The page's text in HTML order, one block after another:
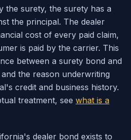
the surety, the surety has a
the principal. The dealer
cost of every paid claim,
is paid by the carrier. This
between a surety bond and
the reason underwriting
credit and business history.
treatment, see what is a
dealer bond exists to
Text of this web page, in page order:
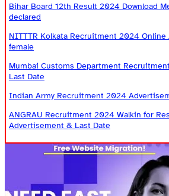
Bihar Board 12th Result 2024 Download
declared
NITTTR Kolkata Recruitment 2024 Online
female
Mumbai Customs Department
Last Date
Indian Army Recruitment 2024
ANGRAU Recruitment 2024 Walkin for
Advertisement & Last Date
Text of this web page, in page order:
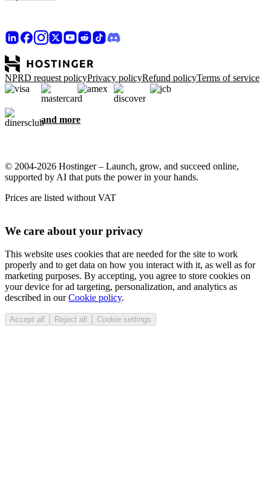
NPRD request policyPrivacy policyRefund policyTerms of service
and more
© 2004-2026 Hostinger – Launch, grow, and succeed online,
supported by AI that puts the power in your hands.
Prices are listed without VAT
We care about your privacy
This website uses cookies that are needed for the site to work
properly and to get data on how you interact with it, as well as for
marketing purposes. By accepting, you agree to store cookies on
your device for ad targeting, personalization, and analytics as
described in ourCookie policy.
Accept all Reject all Cookie settings
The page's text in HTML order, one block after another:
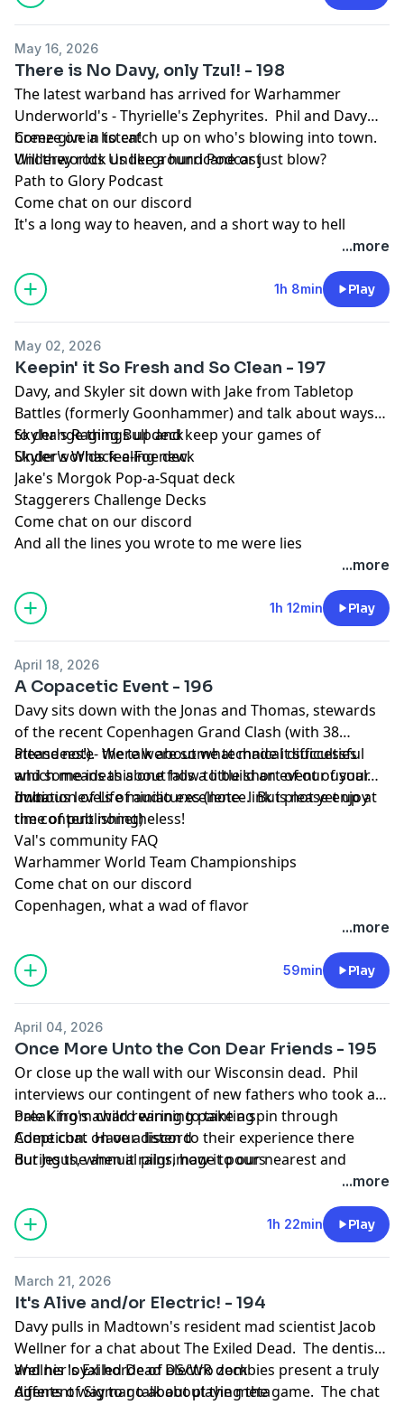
━━━━━━━━
What is needed is an exact copy of the entries, without any images.

The page's text in HTML order, one block after another:
the surety, the surety has a
the principal. The dealer
cost of every paid claim,
is paid by the carrier. This
between a surety bond and
the reason underwriting
credit and business history.
treatment, see what is a
dealer bond exists to
Text of this web page, in page order:
Bihar Board 12th Result 2024 Download
declared
NITTTR Kolkata Recruitment 2024 Online
female
Mumbai Customs Department
Last Date
Indian Army Recruitment 2024
ANGRAU Recruitment 2024 Walkin for
Advertisement & Last Date
Text of this web page, in page order:
NPRD request policyPrivacy policyRefund policyTerms of service
and more
© 2004-2026 Hostinger – Launch, grow, and succeed online,
supported by AI that puts the power in your hands.
Prices are listed without VAT
We care about your privacy
This website uses cookies that are needed for the site to work
properly and to get data on how you interact with it, as well as for
marketing purposes. By accepting, you agree to store cookies on
your device for ad targeting, personalization, and analytics as
described in ourCookie policy.
Accept all Reject all Cookie settings
The page's text in HTML order, one block after another:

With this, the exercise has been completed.